A battle beyond borders
Despite widespread misconceptions of peace and unparalleled prosperity, the Martial Law years were plagued by declining wages, skyrocketing inflation, and mounting foreign debt. According to Ateneo Center for Economic Research and Development Director Ser Percival Peña-Reyes, PhD, the economic mismanagement led by Marcos Sr. and his team of technocrats disrupted much of Filipinos’ daily lives with fluctuating prices, loss of job security, and stagnant incomes—ultimately fomenting opposition.
“If the firewall [between politics and economics] is broken, meaning to say, you do [make] politically bad decisions that are already spilling over to people’s day-to-day living, [then] that becomes the people’s concern,” he explains in a mix of English and Filipino.
As the elder Marcos’ term wore on, dismal working conditions—leading to food insecurity and minimal earnings—began to fracture that barrier. In 1972, urban youths aged 20 to 24 years old and adults aged 25 to 44 years old occupied 50% and 30% of the unemployed, respectively.
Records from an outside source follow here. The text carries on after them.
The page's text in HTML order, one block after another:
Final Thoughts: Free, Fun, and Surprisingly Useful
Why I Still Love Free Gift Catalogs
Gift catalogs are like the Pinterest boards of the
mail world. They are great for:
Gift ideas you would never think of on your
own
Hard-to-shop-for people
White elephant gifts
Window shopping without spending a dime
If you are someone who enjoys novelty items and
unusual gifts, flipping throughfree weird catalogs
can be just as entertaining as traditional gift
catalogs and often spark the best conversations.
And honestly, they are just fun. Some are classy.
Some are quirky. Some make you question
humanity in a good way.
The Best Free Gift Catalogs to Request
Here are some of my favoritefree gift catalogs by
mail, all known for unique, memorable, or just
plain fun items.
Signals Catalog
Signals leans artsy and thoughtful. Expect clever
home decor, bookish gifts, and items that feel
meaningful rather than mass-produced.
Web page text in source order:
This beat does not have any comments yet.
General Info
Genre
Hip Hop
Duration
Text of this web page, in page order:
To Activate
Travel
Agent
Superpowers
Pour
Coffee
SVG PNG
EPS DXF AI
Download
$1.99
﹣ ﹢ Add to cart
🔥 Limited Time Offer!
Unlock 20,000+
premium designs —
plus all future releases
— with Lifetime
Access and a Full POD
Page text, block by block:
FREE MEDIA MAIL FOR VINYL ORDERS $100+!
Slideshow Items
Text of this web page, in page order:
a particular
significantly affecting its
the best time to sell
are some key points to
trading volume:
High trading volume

As a result, dissatisfaction emerging from these sectors ignited protests against the regime.
Amid growing social inequality, the implementation of the 1974 Labor Code and the broad institutionalization of Filipino migrant worker outflow served as a political instruments designed to maintain control and momentarily appease dissidents. “It was a convenient way, perhaps, to go about it because soaring domestic prices and stagnant incomes were a recipe for wide social unrest,” Peña-Reyes states.
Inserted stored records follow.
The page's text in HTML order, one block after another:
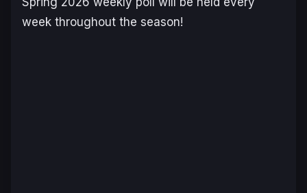
week throughout the season!
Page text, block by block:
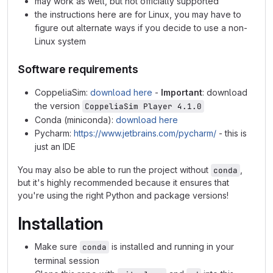
the instructions here are for Linux, you may have to
figure out alternate ways if you decide to use a non-
Linux system
Software requirements
CoppeliaSim: download here - Important: download
the version CoppeliaSim Player 4.1.0
Conda (miniconda): download here
Pycharm: https://www.jetbrains.com/pycharm/ - this is
just an IDE
You may also be able to run the project without conda
but it's highly recommended because it ensures that
you're using the right Python and package versions!
Installation
Make sure conda is installed and running in your
terminal session
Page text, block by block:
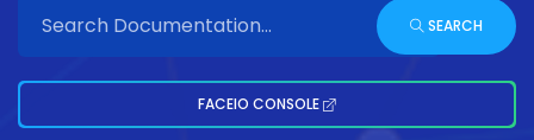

While the labor export policy addressed the United States Dollar shortfall and the lack of career opportunities in the country, it also served to divert attention away from the administration and send critics abroad.
Across the seas and on foreign lands, however, the exchange of ideas that transpired between OFWs and the norms of their host countries may have influenced the former’s views on governance. For instance, some Filipino immigrants who were among the most involved in the anti-Martial Law movement resided in the West Coast of the United States, an area historically known for political activism.
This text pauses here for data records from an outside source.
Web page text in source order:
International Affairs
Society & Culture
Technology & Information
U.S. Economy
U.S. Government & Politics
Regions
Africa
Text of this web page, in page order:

“The same day Marcos enacted Proclamation No. 1081, a gathering of Filipino progressives took place in San Francisco. Mostly Philippine- and some US-born Filipino Americans created the National Coalition for the Restoration of Civil Liberties in the Philippines, the first organized US-based opposition to the Marcos dictatorship,” San Francisco-based Yuchengco Philippine Studies Program Director James Zarsadia says.
Nothing “new”
Now a college sophomore, Peñaflor shares that she has considered going abroad in the future.
She adds a caveat, “Now that I take a look at the situation of the Philippines, I feel very compelled to go back [to the Philippines if ever I go abroad]… I think it would be best to share the opportunities with people by just staying in the country and partaking in initiatives that make more opportunities available to people.”
Peñaflor emphasizes the need for government initiatives to create robust systems that sustainably promote national growth. In particular, she believes that worker safety and humane treatment are key hallmarks towards true development. Unfortunately, current progressive efforts, including the introduction of a hazard pay for healthcare professionals, remain significantly superficial and ineffective improvements in the system. “Most often than not, it does not really trickle down to the needs of these people that go outside of the country,” Peñaflor states.
She adds that the government and other concerned institutions have the responsibility to invest in education and programs that prevent the Filipino laborers—tormented by frustrations and broken promises—from resenting their own country. More than providing safe spaces for the labor force, Peñaflor shares that ensuring the welfare of laborers entails cultivating the optimum selves they aspire to become.
A new Marcos may be at the helm, yet plans to implement labor migration policies resembling those of his father loom in the horizon. Thus, generations of Filipino workers must contend with a labor system that still lags in development until fundamental changes are made.